Measuring Results

A couple of us on the UI team were having a conversation about the comments to

yesterday's post.  Someone pointed out that it appears we've discovered
a community on the internet of people just as obsessed about UI as we are around
here. :)

I wanted to build on yesterday's conversation by helping you to understand more about how
we measure results.

When you boil it down, we have a pretty straightforward set of high-level
goals for the Office 12 UI redesign.  Help people use more of the
functionality in Office.  Help people create better-looking, richer
documents.  Save people time in doing the tasks they frequently do. 
Make sure people can be productive right away using the new version.  Help
normal people get results that only power users could get before.  Give
power users the a richer set of powerful tools to go beyond what was possible
before.  Stuff like that.

So, how do you know when a feature is right?  There are so many tools at
our disposal.

The first line of defense is the people who work on the product.  I install a daily build of Office
literally every day.  As soon as a new piece of functionality is in, you
have to try it out and get that visceral feeling about "does it feel right?" 
Sometimes, no matter how good your spec seemed or your prototypes were, the
first time you play with it you know it feels wrong.  You never get a
second chance to form that first, instant impression of "is it right or not" and
I put a lot of value in my initial impression.

Of course, there are way more people than me using interim builds.  And
included in that set are the crustiest elite power-users in the world: Microsoft
employees.  You would think that Microsoft employees would be open to
change and sympathetic about "work in progress", but some of the most advanced
Office users in the world work here, and if you get in the way of their
productivity, you're going to hear about it.  These people represent the
upper crust of people who use a cross-section of just about every feature in
Office.  So they provide a constant stream of opinions representing people
who are already experts in using previous versions of Office.

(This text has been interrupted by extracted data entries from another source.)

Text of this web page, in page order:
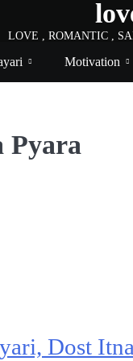
LOVE , ROMANTIC ,
Motivation
Pyara
Dost
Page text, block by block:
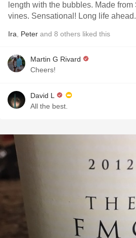
length with the bubbles. Made
vines. Sensational! Long life ahead.
Ira Peter and 8 others liked this
Martin G Rivard
Cheers!
David L
All the best.
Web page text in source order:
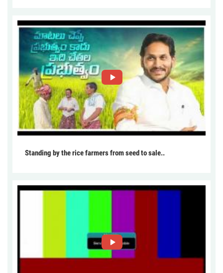
Standing by the rice farmers from seed to sale..
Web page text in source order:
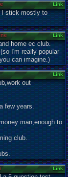
Link
I stick mostly to
Link
home ec club.
I'm really popular
can imagine.)
Link
out
few years.
man,enough to
club.
Link
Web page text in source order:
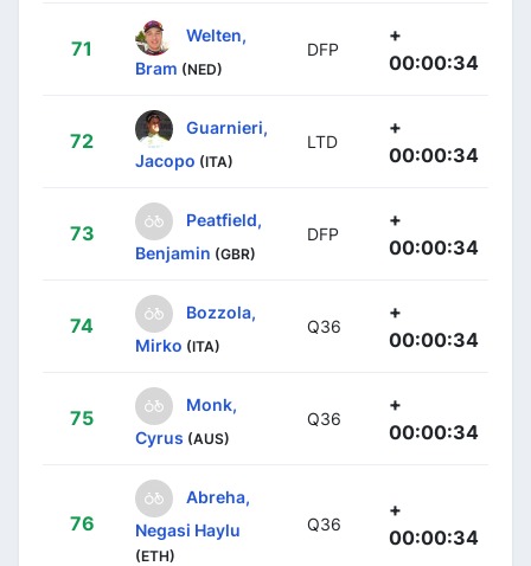
71
Welten,
Bram (NED)
DFP
+
00:00:34
72
Guarnieri,
Jacopo (ITA)
LTD
+
00:00:34
73
Peatfield,
Benjamin (GBR)
DFP
+
00:00:34
74
Bozzola,
Mirko (ITA)
Q36
+
00:00:34
75
Monk,
Cyrus (AUS)
Q36
+
00:00:34
76
Abreha,
Negasi Haylu
(ETH)
Q36
+
00:00:34
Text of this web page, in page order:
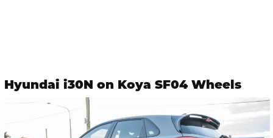
Hyundai i30N on Koya SF04 Wheels
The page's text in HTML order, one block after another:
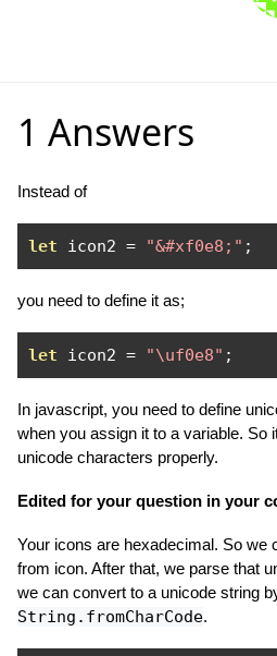
1 Answers
Instead of
let icon2 = "&#xf0e8;" ;
you need to define it as;
let icon2 = "\uf0e8" ;
In javascript, you need to define
when you assign it to a variable. So
unicode characters properly.
Edited for your question in your
Your icons are hexadecimal. So we
from icon. After that, we parse that
we can convert to a unicode string
String.fromCharCode.
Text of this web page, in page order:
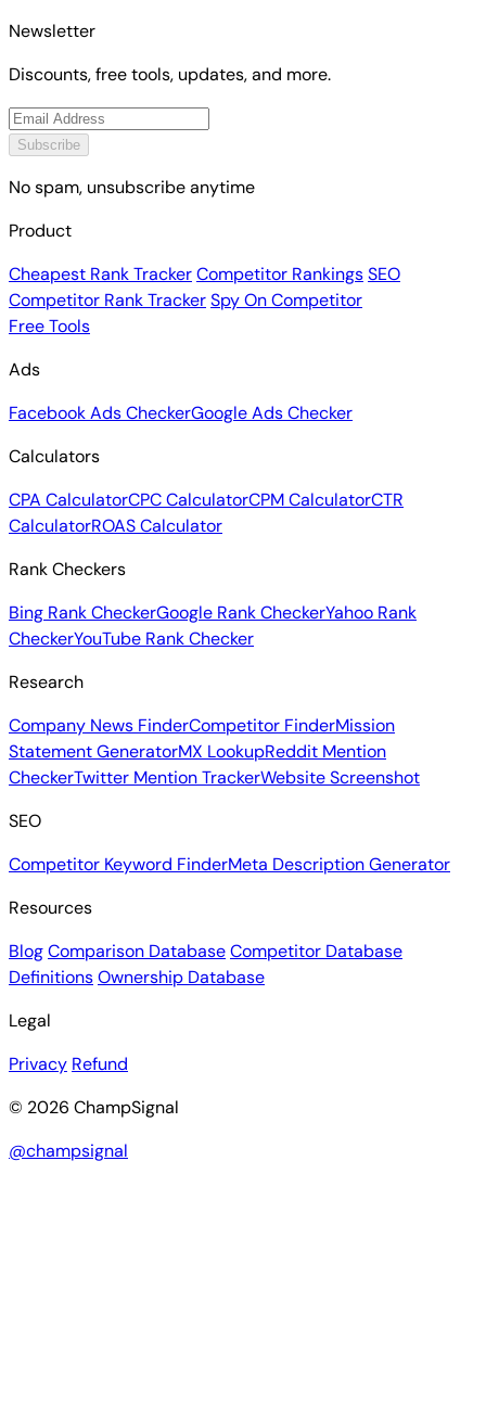
Newsletter
Discounts, free tools, updates, and more.
Subscribe
No spam, unsubscribe anytime
Product
Cheapest Rank TrackerCompetitor RankingsSEO
Competitor Rank TrackerSpy On Competitor
Free Tools
Ads
Facebook Ads CheckerGoogle Ads Checker
Calculators
CPA CalculatorCPC CalculatorCPM CalculatorCTR
CalculatorROAS Calculator
Rank Checkers
Bing Rank CheckerGoogle Rank CheckerYahoo Rank
CheckerYouTube Rank Checker
Research
Company News FinderCompetitor FinderMission
Statement GeneratorMX LookupReddit Mention
CheckerTwitter Mention TrackerWebsite Screenshot
SEO
Competitor Keyword FinderMeta Description Generator
Resources
BlogComparison DatabaseCompetitor Database
DefinitionsOwnership Database
Legal
Privacy Refund
© 2026 ChampSignal
@champsignal
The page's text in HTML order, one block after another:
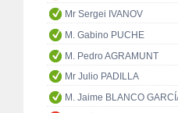
Mr Sergei IVANOV
M. Gabino PUCHE
M. Pedro AGRAMUNT
Mr Julio PADILLA
M. Jaime BLANCO
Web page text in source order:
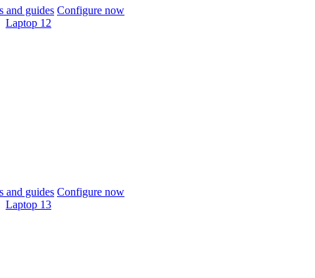
and guides Configure now
Laptop 12
and guides Configure now
Laptop 13

We do usability tests, as I've talked about many times.  The test subjects
range literally from people who have no experience with productivity software at
all to experts who make a living writing Office add-ins.  We do tests in
Redmond, of course, but we also do remote testing in sites all around the United
States and in our labs in Europe and Asia.

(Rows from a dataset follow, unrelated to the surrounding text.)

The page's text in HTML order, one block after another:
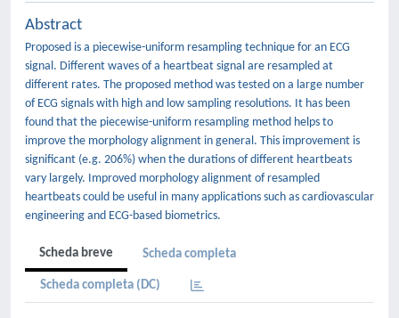
Abstract
Proposed is a piecewise-uniform resampling technique for an ECG
signal. Different waves of a heartbeat signal are resampled at
different rates. The proposed method was tested on a large number
of ECG signals with high and low sampling resolutions. It has been
found that the piecewise-uniform resampling method helps to
improve the morphology alignment in general. This improvement is
significant (e.g. 206%) when the durations of different heartbeats
vary largely. Improved morphology alignment of resampled
heartbeats could be useful in many applications such as cardiovascular
engineering and ECG-based biometrics.
Scheda breve Scheda completa
Scheda completa (DC)
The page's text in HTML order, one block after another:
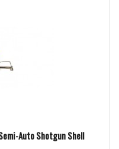
Auto Shotgun Shell
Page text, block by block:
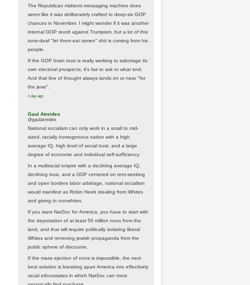
The Republican midterm messaging machine does
seem like it was deliberately crafted to deep-six GOP
chances in November. I might wonder if it was another
internal GOP revolt against Trumpism, but a lot of this
tone-deaf "let them eat ramen" shit is coming from his
people.
If the GOP brain trust is really working to sabotage its
own electoral prospects, it's fair to ask to what end.
And that line of thought always lands on or near "for
the jews".
1 day ago
Gaul Atreides
@gaulatreides
National socialism can only work in a small to mid-
sized, racially homogenous nation with a high
average IQ, high level of social trust, and a large
degree of economic and individual self-sufficiency.
In a multiracial empire with a declining average IQ,
declining trust, and a GDP centered on rent-seeking
and open borders labor arbitrage, national socialism
would manifest as Robin Heeb stealing from Whites
and giving to nonwhites.
If you want NatSoc for America, you have to start with
the deportation of at least 50 million nons from the
land, and that will require politically isolating liberal
Whites and removing jewish propaganda from the
public sphere of discourse.
If the mass ejection of nons is impossible, the next
best solution is breaking apart America into effectively
racial ethnostates in which NatSoc can more
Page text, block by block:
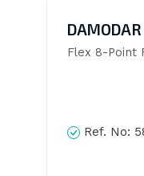
DAMODAR
Flex 8-Point
Ref. No:
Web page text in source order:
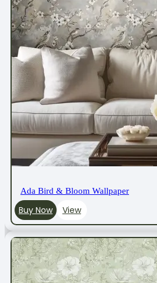
Ada Bird & Bloom Wallpaper
Buy Now View
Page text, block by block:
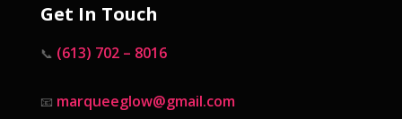
Get In Touch
📞 (613) 702 – 8016
📧 marqueeglow@gmail.com
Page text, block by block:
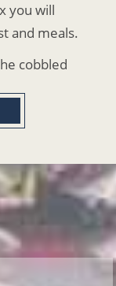
you will
and meals.
cobbled
5 km
Athos
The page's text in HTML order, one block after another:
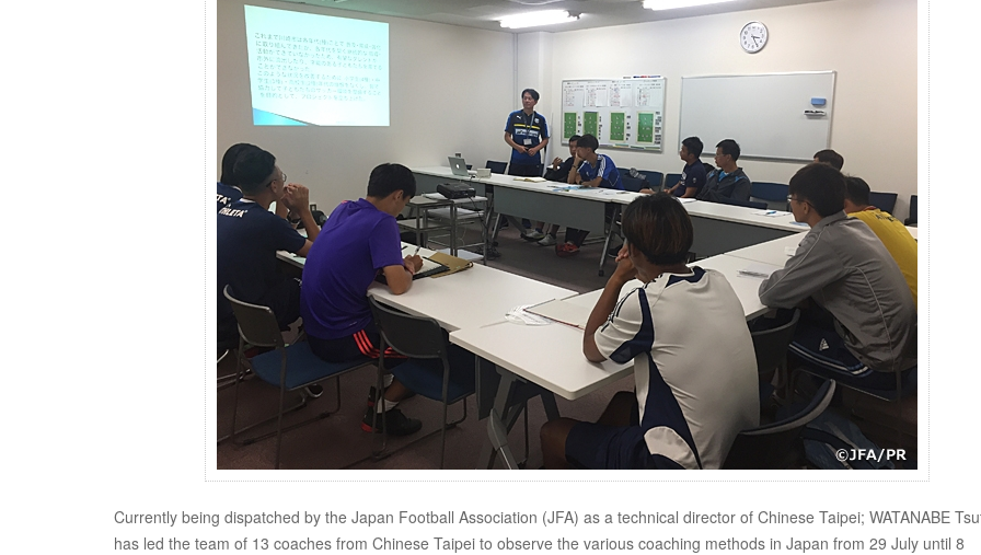
Currently being dispatched by the Japan Football Association (JFA) as a technical director of Chinese Taipei; WATANABE
has led the team of 13 coaches from Chinese Taipei to observe the various coaching methods in Japan from 29 July until 8
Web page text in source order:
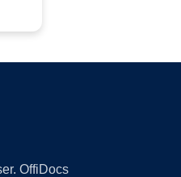
OffiDocs
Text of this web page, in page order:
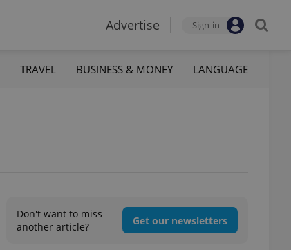
Advertise Sign-in
TRAVEL BUSINESS & MONEY LANGUAGE
Don't want to miss
another article?
Get our newsletters
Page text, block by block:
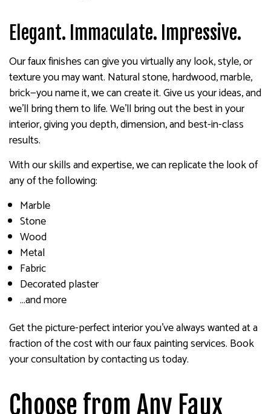
Elegant. Immaculate. Impressive.
Our faux finishes can give you virtually any look, style, or
texture you may want. Natural stone, hardwood, marble,
brick—you name it, we can create it. Give us your ideas, and
we’ll bring them to life. We’ll bring out the best in your
interior, giving you depth, dimension, and best-in-class
results.
With our skills and expertise, we can replicate the look of
any of the following:
Marble
Stone
Wood
Metal
Fabric
Decorated plaster
…and more
Get the picture-perfect interior you’ve always wanted at a
fraction of the cost with our faux painting services. Book
your consultation by contacting us today.
Choose from Any Faux
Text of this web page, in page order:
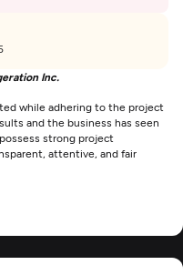
Inc.
while adhering to the project
and the business has seen
strong project
attentive, and fair
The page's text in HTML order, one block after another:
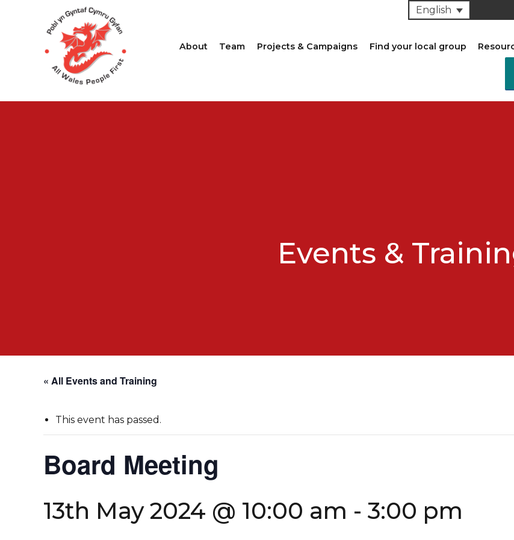
English
About Team Projects & Campaigns Find your local group
Events &
« All Events and Training
This event has passed.
Board Meeting
13th May 2024 @ 10:00 am - 3:00 pm
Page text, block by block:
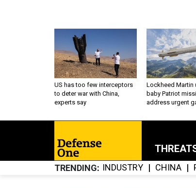
US has too few interceptors
to deter war with China,
experts say
Lockheed Martin
baby Patriot
address urgent
TRENDING INDUSTRY CHINA
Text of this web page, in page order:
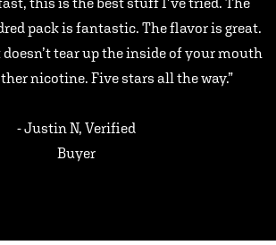
pack is fantastic. The flavor is great.
tear up the inside of your mouth
nicotine. Five stars all the way.”
- Justin N, Verified
Buyer
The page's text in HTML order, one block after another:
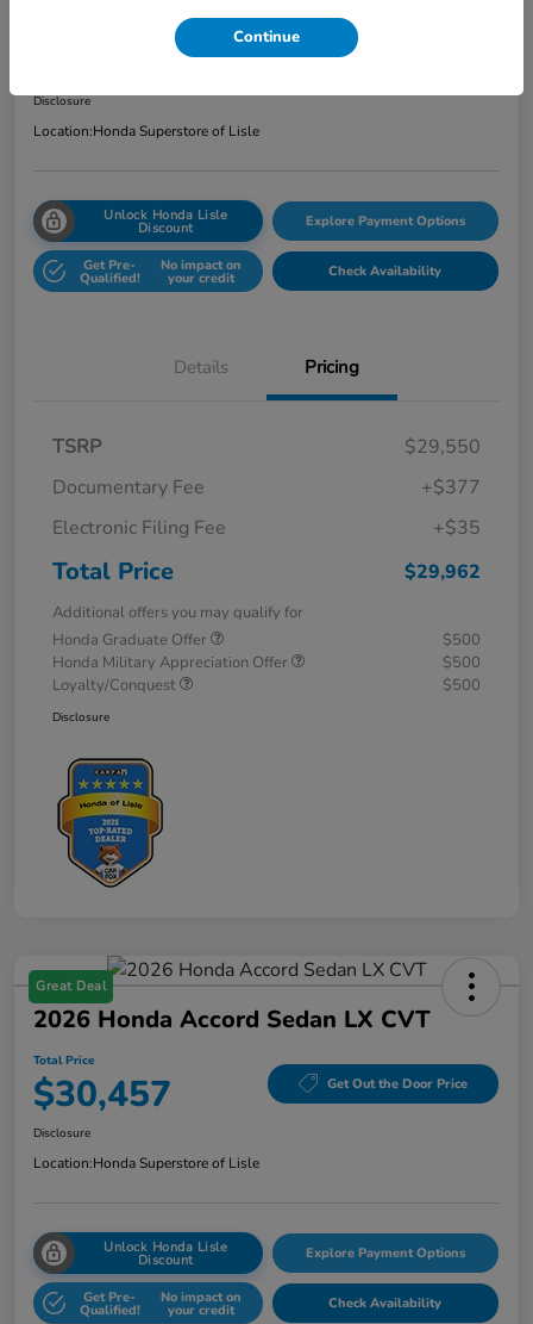
Get Out the Door Price
Disclosure
Location:Honda Superstore of Lisle
Unlock Honda Lisle
Discount Explore Payment Options
Get Pre-
Qualified!
No impact on
your credit Check Availability
Details Pricing
TSRP
$29,550
Documentary Fee
+$377
Electronic Filing Fee
+$35
Total Price $29,962
Additional offers you may qualify for
Honda Graduate Offer
$500
Honda Military Appreciation Offer
$500
Loyalty/Conquest
$500
Disclosure
Great Deal
2026 Honda Accord Sedan LX CVT
Total Price
$30,457 Get Out the Door Price
Disclosure
Location:Honda Superstore of Lisle
Unlock Honda Lisle
Discount Explore Payment Options
Get Pre-
Qualified!
No impact on
your credit Check Availability
Continue

A common misconception is that a usability test is all about data--that we
receive a 100-page report full of graphs and tables and we average the data and
it makes design decisions for us.

It's not actually the raw data though that makes usability so compelling. 
Most of the time, it's the "a-ha" moment you have in watching someone with a
different background and way of thinking from you use the software.  Often
times, within the first 5 minutes you can see that you've failed and you don't
need a sheet of data to tell you that.  It's a humbling experience to sit
and watch people struggle.  And your job as a PM is to figure out
why and to fix it.

Yesterday's story about "Eat Dismiss Clicks" is an
example of this.  One can argue the theoretical implications of focus
issues until the cows come home, but watching people all around the world, of
all different skill levels, fail again and again in the same way tells you the
design is wrong.  When you repair the design and then see the same
diversity of people succeed at the same tasks, you know you've done the right
thing.  It's not about some computer spitting out data, it's about watching
the experiences people have interacting with the software.  Watching their
faces, hearing what they have to say.

Data from usability comes into play when answering questions like "what features
are the hardest to find" or "where does it take people longer to do something
than it used to."  For instance, we can benchmark how long it takes people
to make particular kinds of documents and see where people do great and where
they struggle.  We can then take a more in-depth look to see why
people are struggling in certain areas and make improvements.

The next source of feedback are all of the many people who have been using the
product over the last six months.  We have MVPs and a program of technical
professionals who have been giving us feedback during all this time.  For
the last three months, we've been receiving feedback from thousands of beta
testers.  We have rollouts of Office 12 in businesses in three continents,
having people use it every day to get their job done and telling us what works and what
doesn't.  Having thousands of vocal Office users providing a constant
stream of feedback gives you a good idea of
what people like and where parts of the product need some more thought or some
more work.

There's all of you here on the UI blog as well, and people writing about Office
12 all over the internet.  We read the things you write, noting what you
like and the questions you have.

And of course, the last piece--yes, we do have data.  Through the
Customer
Experience Improvement Program
, we can look at aggregated statistics about what
features people use, how they use them (keyboard, mouse), when they tab switch
in the Ribbon, and a lot of other things.  This provides a general
"heartbeat" of how the overall project is doing and complements all of the
anecdotal feedback we get from people using the product.

So, how do we measure results against our high-level goals?  We have to
synthesize all of those inputs.  Yes, there is a ton of data.  We get
bushels of anecdotal opinions.  We talk to partners and beta users. 
We watch people use the software here and in their place of work.  We watch
our parents use it.  We watch our children use it.  We talk to people
at the grocery store, or on the airplane.  We look at what you write here. 
And we try to stay true to our design tenets around simplicity, efficiency,
predictability, respect for screen real-estate...

All of these things combine to provide the true picture of how we measure success.